[Aim of the task] Reproduce from the records below, with no pictures, exactly the lines between the one containing "characteristicness on compact" and the one containing "project’s codestyle. for", inclusive.

[Extracted information]

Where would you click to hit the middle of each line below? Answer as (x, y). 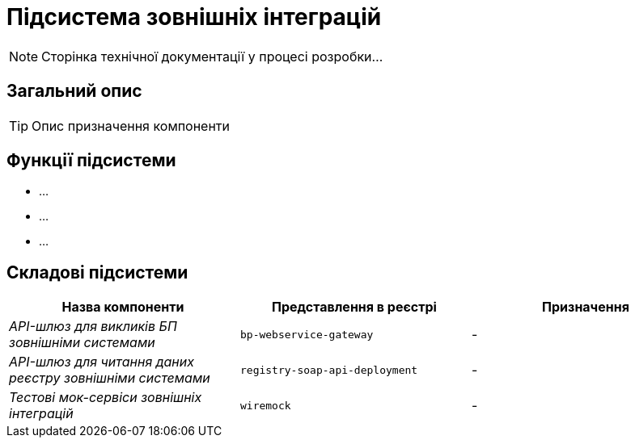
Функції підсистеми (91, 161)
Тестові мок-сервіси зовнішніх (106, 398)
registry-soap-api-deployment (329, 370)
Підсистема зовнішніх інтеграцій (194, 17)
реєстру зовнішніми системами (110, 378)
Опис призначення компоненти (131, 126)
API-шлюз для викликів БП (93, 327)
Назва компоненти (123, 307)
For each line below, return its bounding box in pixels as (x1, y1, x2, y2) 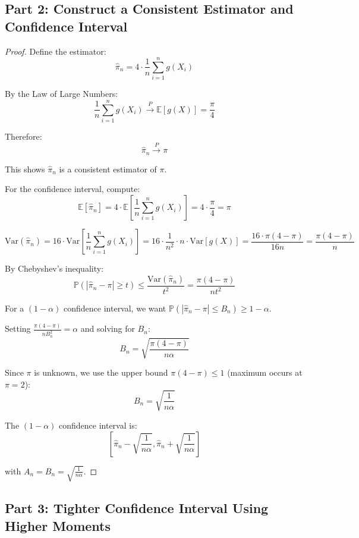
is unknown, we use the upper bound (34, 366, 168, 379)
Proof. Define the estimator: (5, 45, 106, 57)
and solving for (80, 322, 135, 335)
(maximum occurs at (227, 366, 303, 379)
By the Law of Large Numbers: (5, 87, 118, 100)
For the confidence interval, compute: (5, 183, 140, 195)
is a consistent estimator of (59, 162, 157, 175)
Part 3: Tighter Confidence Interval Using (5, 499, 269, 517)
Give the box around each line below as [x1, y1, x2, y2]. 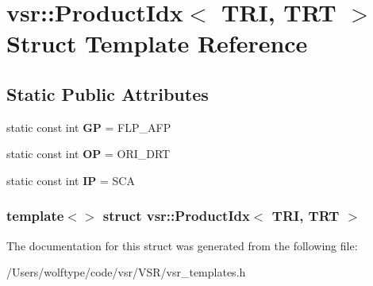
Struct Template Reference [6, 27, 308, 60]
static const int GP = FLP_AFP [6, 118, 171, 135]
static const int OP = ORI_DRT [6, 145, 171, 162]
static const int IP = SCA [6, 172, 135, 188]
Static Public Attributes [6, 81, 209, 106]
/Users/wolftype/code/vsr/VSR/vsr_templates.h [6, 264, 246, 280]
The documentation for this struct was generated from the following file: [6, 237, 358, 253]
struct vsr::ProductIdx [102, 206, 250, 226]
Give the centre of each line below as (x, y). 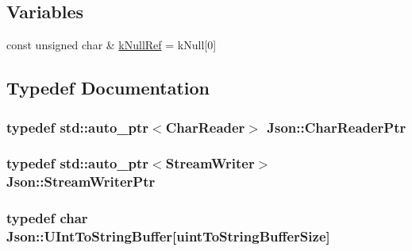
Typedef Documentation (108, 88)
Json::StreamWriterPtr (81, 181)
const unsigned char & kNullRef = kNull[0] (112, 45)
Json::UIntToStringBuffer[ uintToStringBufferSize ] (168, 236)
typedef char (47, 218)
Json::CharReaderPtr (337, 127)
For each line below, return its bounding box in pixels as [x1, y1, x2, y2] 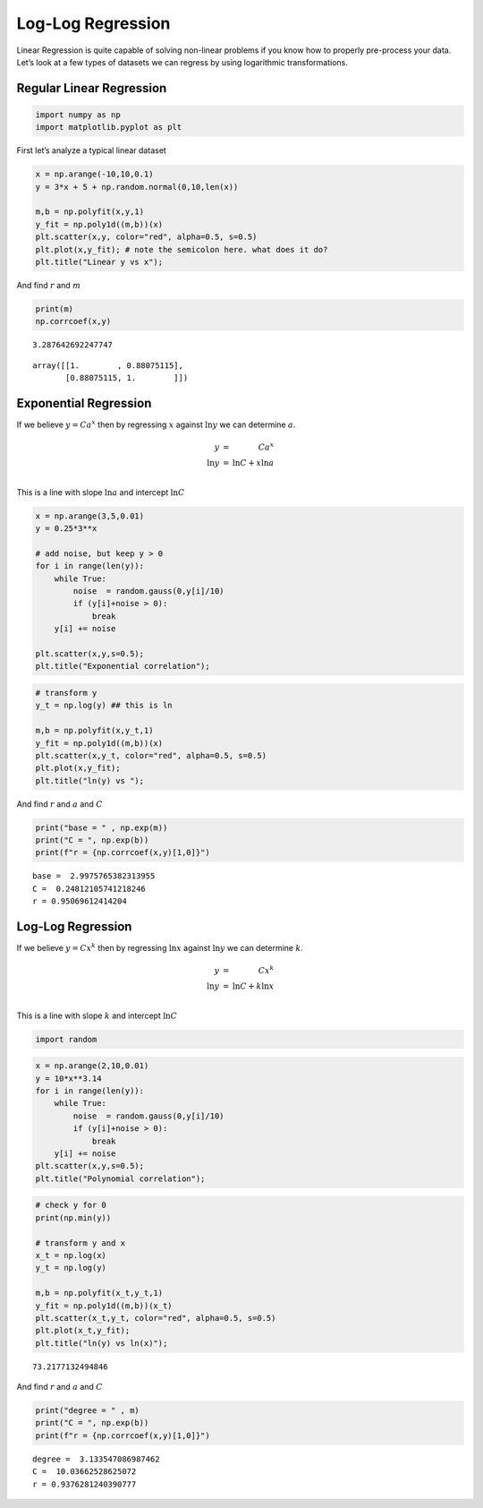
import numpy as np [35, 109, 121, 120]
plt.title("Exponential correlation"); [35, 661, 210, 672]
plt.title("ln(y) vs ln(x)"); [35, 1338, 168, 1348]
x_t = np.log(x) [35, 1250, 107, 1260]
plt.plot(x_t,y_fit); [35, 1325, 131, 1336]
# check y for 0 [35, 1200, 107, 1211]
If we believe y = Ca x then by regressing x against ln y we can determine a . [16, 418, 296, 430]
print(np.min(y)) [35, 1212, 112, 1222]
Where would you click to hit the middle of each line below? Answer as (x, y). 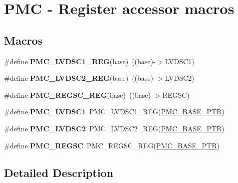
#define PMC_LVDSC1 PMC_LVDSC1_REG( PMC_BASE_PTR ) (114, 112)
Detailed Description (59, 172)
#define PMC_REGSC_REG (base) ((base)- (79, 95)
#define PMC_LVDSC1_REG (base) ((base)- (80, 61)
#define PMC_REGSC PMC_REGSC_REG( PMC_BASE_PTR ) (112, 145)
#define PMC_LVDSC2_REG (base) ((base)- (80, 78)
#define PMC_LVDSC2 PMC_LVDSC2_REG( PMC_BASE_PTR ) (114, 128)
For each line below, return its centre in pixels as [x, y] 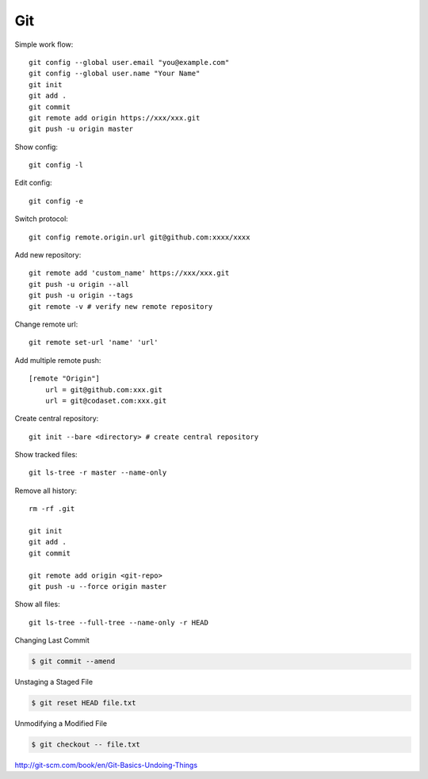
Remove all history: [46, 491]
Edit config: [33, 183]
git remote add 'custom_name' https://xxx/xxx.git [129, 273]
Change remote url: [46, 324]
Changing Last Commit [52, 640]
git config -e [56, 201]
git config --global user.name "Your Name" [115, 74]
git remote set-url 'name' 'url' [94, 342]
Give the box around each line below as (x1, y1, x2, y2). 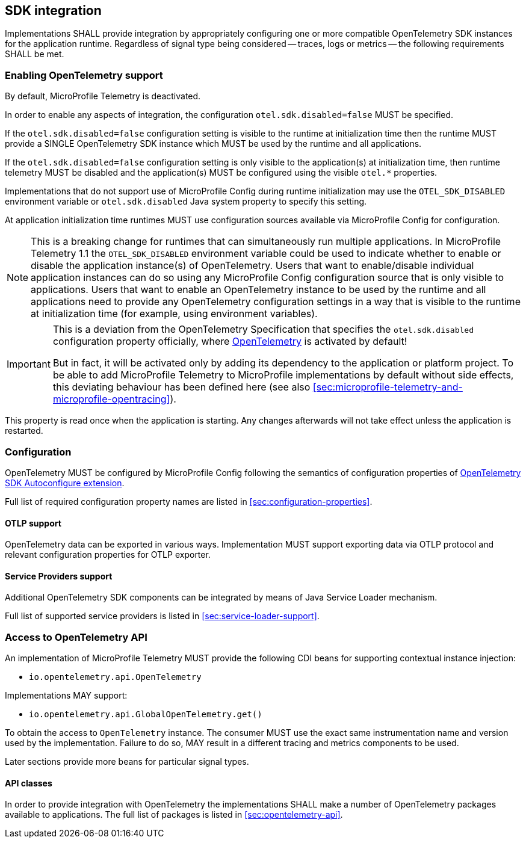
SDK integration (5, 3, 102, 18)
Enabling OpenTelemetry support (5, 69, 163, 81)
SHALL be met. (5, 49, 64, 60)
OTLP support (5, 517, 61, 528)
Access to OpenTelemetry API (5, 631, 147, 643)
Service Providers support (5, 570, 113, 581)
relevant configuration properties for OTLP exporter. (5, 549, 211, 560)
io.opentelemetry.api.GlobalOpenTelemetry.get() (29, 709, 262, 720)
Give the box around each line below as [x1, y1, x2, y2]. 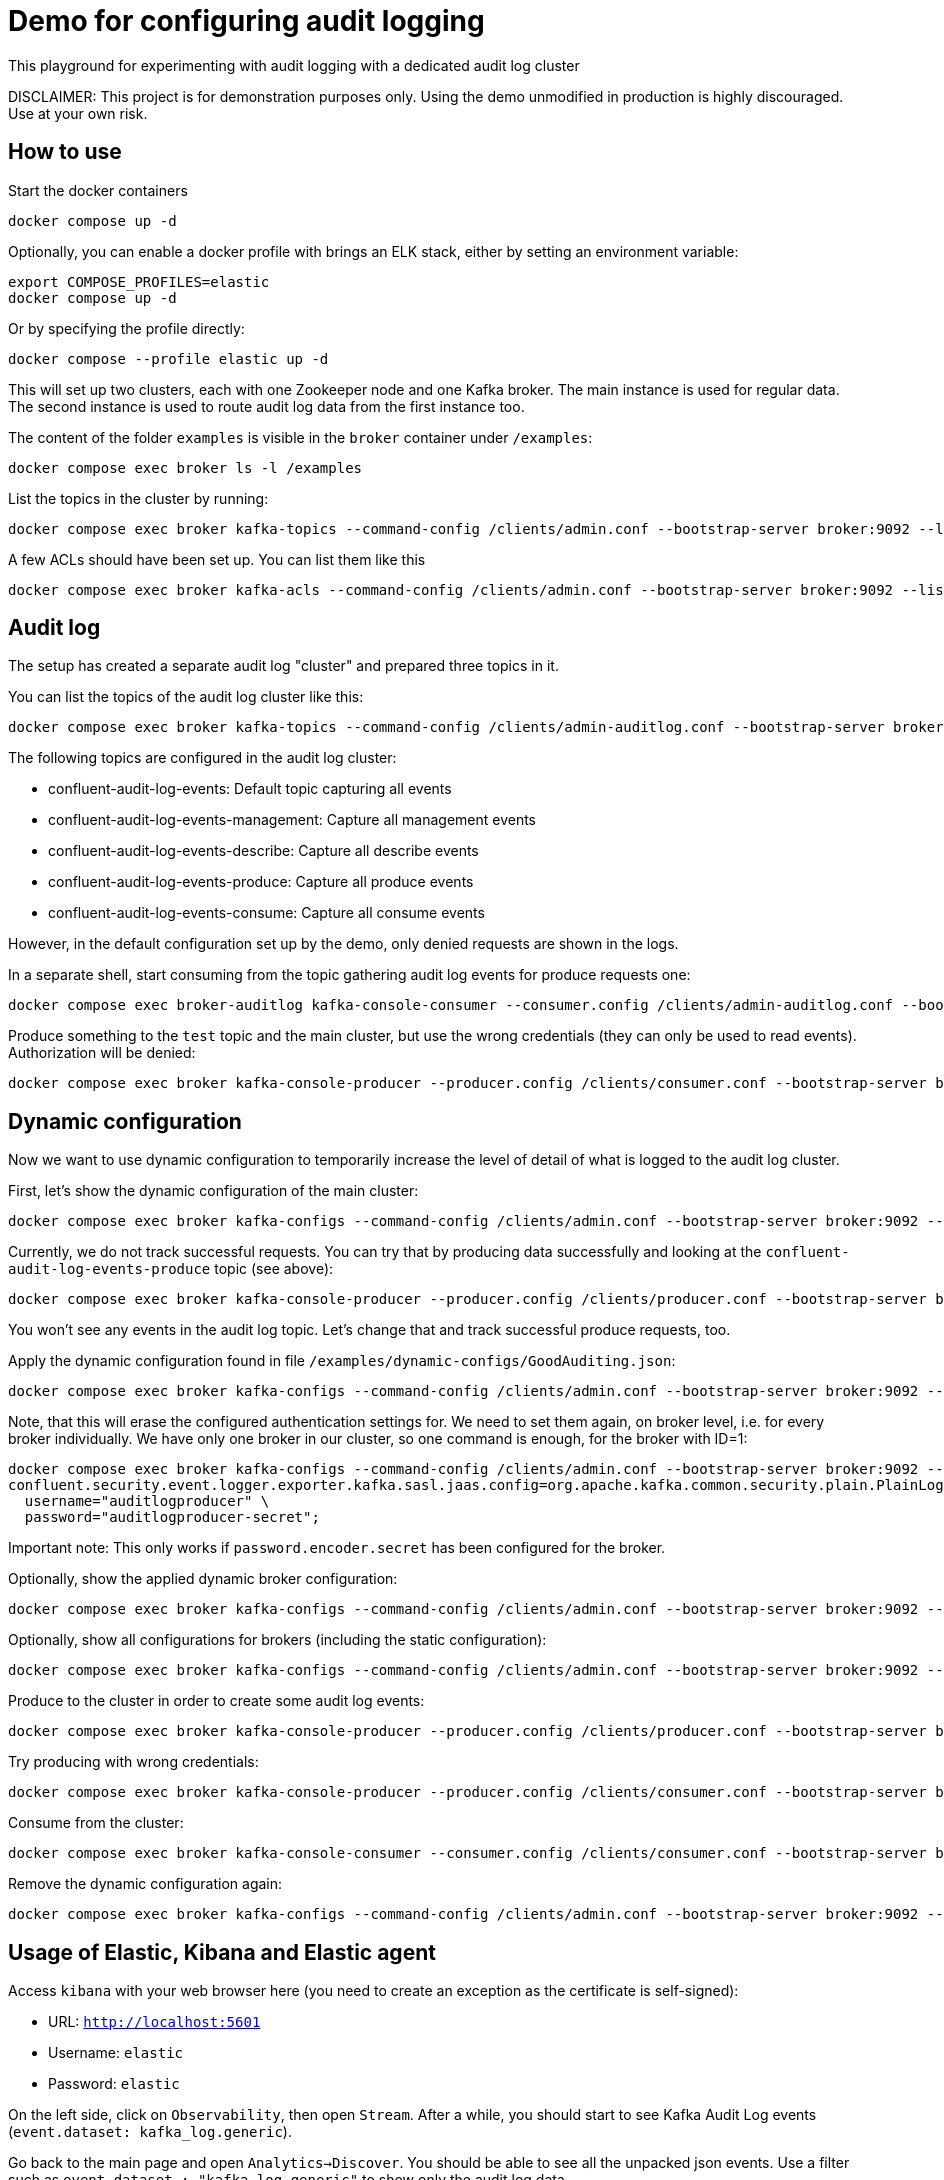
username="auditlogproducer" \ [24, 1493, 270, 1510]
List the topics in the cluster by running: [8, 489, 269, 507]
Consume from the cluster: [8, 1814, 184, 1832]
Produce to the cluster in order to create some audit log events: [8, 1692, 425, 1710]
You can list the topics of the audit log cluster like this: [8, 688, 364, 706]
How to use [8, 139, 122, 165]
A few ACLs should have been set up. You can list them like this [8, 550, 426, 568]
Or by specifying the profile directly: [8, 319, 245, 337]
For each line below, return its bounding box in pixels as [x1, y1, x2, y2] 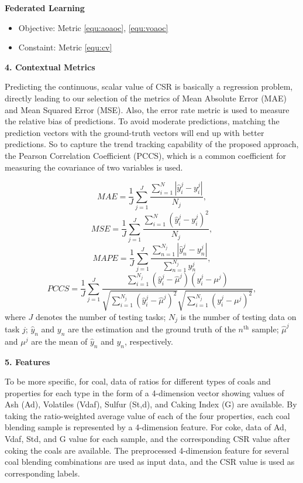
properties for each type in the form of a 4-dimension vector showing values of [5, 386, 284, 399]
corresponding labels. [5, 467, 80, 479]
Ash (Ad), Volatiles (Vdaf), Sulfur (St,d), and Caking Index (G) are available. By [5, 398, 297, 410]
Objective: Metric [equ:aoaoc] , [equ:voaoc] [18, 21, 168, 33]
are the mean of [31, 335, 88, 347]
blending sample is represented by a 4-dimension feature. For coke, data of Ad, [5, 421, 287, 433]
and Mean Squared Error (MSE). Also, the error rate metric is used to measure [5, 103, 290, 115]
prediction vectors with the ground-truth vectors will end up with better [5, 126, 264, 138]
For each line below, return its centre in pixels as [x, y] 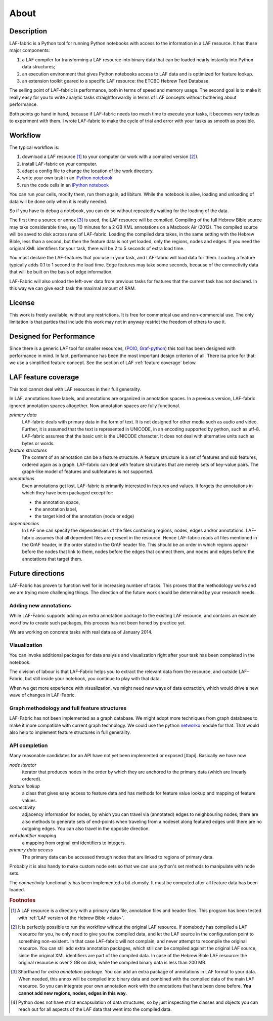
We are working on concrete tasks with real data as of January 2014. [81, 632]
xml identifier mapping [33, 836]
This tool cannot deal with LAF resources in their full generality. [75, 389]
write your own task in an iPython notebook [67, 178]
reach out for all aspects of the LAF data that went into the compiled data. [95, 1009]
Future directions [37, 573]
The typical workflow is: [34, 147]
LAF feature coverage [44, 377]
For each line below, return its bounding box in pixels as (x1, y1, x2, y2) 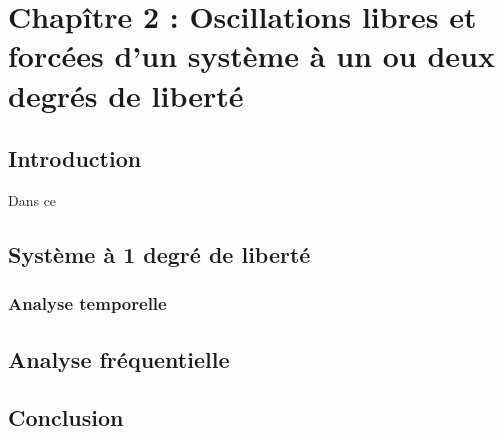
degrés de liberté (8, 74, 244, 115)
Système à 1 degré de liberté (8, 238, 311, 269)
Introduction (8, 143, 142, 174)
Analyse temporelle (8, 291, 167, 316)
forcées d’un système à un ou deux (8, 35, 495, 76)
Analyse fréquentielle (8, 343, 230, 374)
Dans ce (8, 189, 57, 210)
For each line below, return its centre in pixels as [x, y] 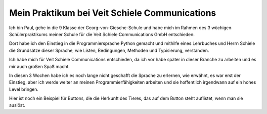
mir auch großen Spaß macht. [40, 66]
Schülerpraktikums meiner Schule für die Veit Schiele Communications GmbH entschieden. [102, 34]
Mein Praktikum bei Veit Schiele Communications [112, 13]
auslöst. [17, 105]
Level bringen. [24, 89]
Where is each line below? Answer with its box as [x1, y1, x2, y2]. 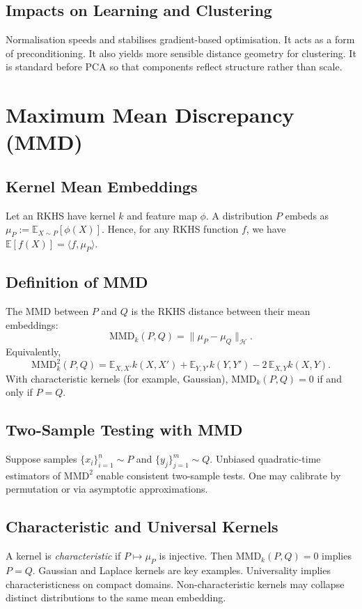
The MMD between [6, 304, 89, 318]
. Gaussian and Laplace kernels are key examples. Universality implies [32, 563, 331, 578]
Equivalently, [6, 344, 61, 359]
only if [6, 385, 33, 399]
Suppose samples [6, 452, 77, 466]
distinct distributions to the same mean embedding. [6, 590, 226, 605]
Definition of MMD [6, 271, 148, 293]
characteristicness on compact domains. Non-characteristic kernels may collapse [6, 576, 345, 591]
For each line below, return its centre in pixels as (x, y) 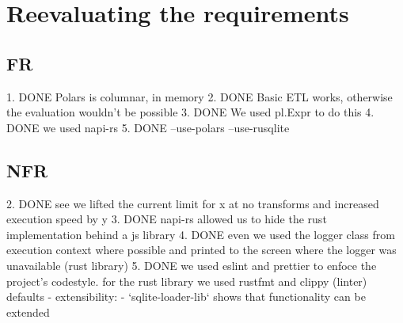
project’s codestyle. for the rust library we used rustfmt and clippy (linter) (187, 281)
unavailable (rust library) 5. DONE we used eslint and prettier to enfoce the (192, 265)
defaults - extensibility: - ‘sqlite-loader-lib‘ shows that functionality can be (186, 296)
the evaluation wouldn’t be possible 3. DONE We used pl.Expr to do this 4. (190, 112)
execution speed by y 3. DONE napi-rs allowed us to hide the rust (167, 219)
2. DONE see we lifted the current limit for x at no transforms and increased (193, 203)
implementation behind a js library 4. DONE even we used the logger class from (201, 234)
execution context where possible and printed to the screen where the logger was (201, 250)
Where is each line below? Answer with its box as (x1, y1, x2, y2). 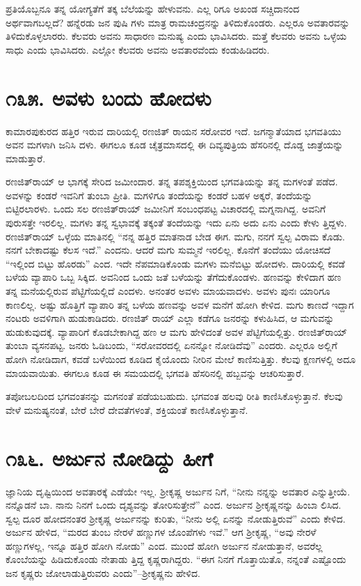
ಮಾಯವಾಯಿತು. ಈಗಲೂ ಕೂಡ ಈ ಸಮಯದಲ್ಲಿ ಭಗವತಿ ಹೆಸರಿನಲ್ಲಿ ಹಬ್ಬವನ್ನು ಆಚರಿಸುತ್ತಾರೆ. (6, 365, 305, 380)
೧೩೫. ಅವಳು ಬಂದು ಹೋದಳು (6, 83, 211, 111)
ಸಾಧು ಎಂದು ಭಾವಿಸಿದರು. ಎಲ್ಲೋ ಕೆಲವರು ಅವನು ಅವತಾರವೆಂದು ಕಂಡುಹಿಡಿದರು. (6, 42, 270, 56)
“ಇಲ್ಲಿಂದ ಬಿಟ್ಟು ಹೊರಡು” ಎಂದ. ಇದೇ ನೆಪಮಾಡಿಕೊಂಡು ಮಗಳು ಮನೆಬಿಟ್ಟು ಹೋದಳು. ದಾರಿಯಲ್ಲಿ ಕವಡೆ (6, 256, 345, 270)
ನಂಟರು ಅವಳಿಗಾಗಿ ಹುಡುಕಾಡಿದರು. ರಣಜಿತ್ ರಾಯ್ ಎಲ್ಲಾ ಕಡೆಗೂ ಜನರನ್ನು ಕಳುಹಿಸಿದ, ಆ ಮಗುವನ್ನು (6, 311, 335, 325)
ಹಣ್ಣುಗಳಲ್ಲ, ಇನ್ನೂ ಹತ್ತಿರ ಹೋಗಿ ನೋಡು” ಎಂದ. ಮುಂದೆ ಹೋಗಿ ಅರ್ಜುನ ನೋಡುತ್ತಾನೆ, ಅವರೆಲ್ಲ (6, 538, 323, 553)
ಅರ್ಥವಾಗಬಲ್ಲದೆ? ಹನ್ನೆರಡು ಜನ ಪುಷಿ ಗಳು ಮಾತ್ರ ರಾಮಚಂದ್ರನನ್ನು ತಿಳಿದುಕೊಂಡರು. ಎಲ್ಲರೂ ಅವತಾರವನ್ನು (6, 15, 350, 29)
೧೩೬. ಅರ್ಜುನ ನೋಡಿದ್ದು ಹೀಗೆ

[Answer below]
characteristicness on compact domains. Non-characteristic kernels may collapse [6, 576, 345, 591]
For each line below, return its centre in pixels as (x, y) 
project’s codestyle. for the rust library we used rustfmt and clippy (linter) (187, 281)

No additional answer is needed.